◆ **EXERCISE DESCRIPTION**
Reproduce every entry word for word. Drop all pictures from the copy.

Data records
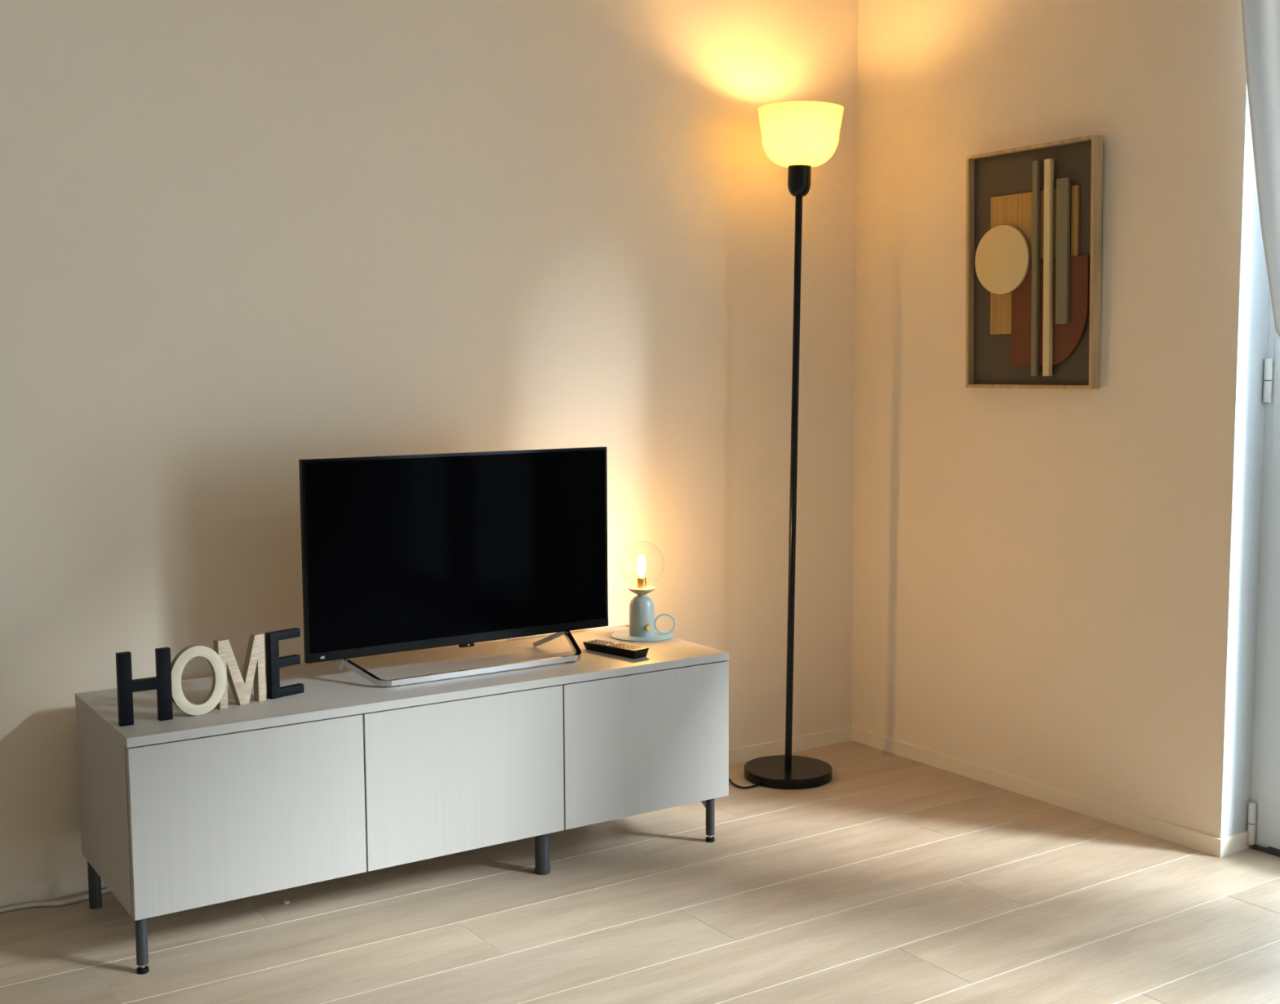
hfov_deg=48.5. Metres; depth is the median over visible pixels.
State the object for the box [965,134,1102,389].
wall art
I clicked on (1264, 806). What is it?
door
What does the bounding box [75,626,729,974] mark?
tv cabinet
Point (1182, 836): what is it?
baseboard
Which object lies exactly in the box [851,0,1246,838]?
wall
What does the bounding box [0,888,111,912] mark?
power cable
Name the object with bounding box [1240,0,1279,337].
curtain
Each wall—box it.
[0,0,857,889]
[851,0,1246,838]
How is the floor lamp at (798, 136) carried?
on the floor
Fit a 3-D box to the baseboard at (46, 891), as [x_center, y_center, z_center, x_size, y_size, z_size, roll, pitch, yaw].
[-1.526,0.841,2.827,5.200,0.041,0.008,-4,7,-34]
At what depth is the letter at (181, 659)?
2.74 m
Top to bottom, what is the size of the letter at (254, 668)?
0.136 m
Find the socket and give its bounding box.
[636,577,646,587]
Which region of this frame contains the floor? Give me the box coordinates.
[0,740,1279,1003]
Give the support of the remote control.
on the tv cabinet
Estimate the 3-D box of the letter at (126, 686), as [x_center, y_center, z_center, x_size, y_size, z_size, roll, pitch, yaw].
[-0.937,0.349,2.689,0.097,0.138,0.018,-4,7,-34]
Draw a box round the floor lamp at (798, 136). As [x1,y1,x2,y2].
[728,101,844,789]
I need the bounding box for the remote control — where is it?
[582,639,648,658]
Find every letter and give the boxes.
[115,647,173,726]
[170,644,226,715]
[213,632,266,709]
[265,627,304,699]
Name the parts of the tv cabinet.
leg, panel, leg, door, panel, door, leg, door, leg
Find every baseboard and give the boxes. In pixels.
[0,726,852,907]
[851,726,1222,857]
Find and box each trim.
[1220,84,1269,838]
[1221,830,1250,857]
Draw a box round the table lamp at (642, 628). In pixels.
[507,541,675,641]
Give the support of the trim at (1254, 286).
attached to the wall at (1041, 576)
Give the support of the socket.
attached to the table lamp at (642, 628)
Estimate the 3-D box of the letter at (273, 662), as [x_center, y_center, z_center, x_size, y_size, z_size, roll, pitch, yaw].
[-0.725,0.329,2.903,0.018,0.134,0.079,4,7,41]
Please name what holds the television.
on the tv cabinet
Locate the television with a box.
[298,446,608,687]
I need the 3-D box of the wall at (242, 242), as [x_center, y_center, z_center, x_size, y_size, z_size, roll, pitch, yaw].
[-1.549,-0.503,2.813,5.700,2.720,0.200,-4,7,-34]
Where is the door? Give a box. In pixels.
[1247,289,1279,857]
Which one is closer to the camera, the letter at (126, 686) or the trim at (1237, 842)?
the letter at (126, 686)
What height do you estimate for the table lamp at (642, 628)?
0.238 m
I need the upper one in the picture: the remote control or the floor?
the remote control

◆ **ANSWER TO THE PROBLEM**
hfov_deg=48.5. Metres; depth is the median over visible pixels.
State the object for the box [965,134,1102,389].
wall art
I clicked on (1264, 806). What is it?
door
What does the bounding box [75,626,729,974] mark?
tv cabinet
Point (1182, 836): what is it?
baseboard
Which object lies exactly in the box [851,0,1246,838]?
wall
What does the bounding box [0,888,111,912] mark?
power cable
Name the object with bounding box [1240,0,1279,337].
curtain
Each wall—box it.
[0,0,857,889]
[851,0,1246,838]
How is the floor lamp at (798, 136) carried?
on the floor
Fit a 3-D box to the baseboard at (46, 891), as [x_center, y_center, z_center, x_size, y_size, z_size, roll, pitch, yaw].
[-1.526,0.841,2.827,5.200,0.041,0.008,-4,7,-34]
At what depth is the letter at (181, 659)?
2.74 m
Top to bottom, what is the size of the letter at (254, 668)?
0.136 m
Find the socket and give its bounding box.
[636,577,646,587]
Which region of this frame contains the floor? Give me the box coordinates.
[0,740,1279,1003]
Give the support of the remote control.
on the tv cabinet
Estimate the 3-D box of the letter at (126, 686), as [x_center, y_center, z_center, x_size, y_size, z_size, roll, pitch, yaw].
[-0.937,0.349,2.689,0.097,0.138,0.018,-4,7,-34]
Draw a box round the floor lamp at (798, 136). As [x1,y1,x2,y2].
[728,101,844,789]
I need the bounding box for the remote control — where is it?
[582,639,648,658]
Find every letter and give the boxes.
[115,647,173,726]
[170,644,226,715]
[213,632,266,709]
[265,627,304,699]
Name the parts of the tv cabinet.
leg, panel, leg, door, panel, door, leg, door, leg
Find every baseboard and give the boxes. In pixels.
[0,726,852,907]
[851,726,1222,857]
Find and box each trim.
[1220,84,1269,838]
[1221,830,1250,857]
Draw a box round the table lamp at (642, 628). In pixels.
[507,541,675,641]
Give the support of the trim at (1254, 286).
attached to the wall at (1041, 576)
Give the support of the socket.
attached to the table lamp at (642, 628)
Estimate the 3-D box of the letter at (273, 662), as [x_center, y_center, z_center, x_size, y_size, z_size, roll, pitch, yaw].
[-0.725,0.329,2.903,0.018,0.134,0.079,4,7,41]
Please name what holds the television.
on the tv cabinet
Locate the television with a box.
[298,446,608,687]
I need the 3-D box of the wall at (242, 242), as [x_center, y_center, z_center, x_size, y_size, z_size, roll, pitch, yaw].
[-1.549,-0.503,2.813,5.700,2.720,0.200,-4,7,-34]
Where is the door? Give a box. In pixels.
[1247,289,1279,857]
Which one is closer to the camera, the letter at (126, 686) or the trim at (1237, 842)?
the letter at (126, 686)
What height do you estimate for the table lamp at (642, 628)?
0.238 m
I need the upper one in the picture: the remote control or the floor?
the remote control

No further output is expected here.